• PROBLEM TO SOLVE:
Begin with the line that has "Rififi sur la Croisette ?". Give it and every line after it again, exactly, through the end of the entries below.

• EXTRACTED ENTRIES:
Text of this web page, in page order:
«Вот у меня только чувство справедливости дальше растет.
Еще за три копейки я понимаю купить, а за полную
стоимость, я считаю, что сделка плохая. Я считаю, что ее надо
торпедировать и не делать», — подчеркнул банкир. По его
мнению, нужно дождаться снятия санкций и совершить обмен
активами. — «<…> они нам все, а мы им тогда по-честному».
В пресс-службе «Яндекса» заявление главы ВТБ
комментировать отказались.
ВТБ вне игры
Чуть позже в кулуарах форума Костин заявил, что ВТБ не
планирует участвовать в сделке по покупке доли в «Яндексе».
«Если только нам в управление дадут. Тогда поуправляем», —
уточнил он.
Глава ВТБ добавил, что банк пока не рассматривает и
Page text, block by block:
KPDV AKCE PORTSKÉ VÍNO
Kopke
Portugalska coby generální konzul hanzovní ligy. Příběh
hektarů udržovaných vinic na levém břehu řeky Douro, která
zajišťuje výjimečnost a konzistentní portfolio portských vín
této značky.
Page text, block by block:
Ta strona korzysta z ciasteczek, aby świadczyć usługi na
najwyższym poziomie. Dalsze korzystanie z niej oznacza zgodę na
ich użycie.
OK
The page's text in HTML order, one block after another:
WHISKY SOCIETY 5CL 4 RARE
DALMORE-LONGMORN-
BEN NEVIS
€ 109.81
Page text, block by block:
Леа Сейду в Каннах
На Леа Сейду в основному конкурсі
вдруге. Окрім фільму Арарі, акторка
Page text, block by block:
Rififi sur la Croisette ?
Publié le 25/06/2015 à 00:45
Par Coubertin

• ANSWER TO THIS PROBLEM:
Rififi sur la Croisette ?
Publié le 25/06/2015 à 00:45
Par Coubertin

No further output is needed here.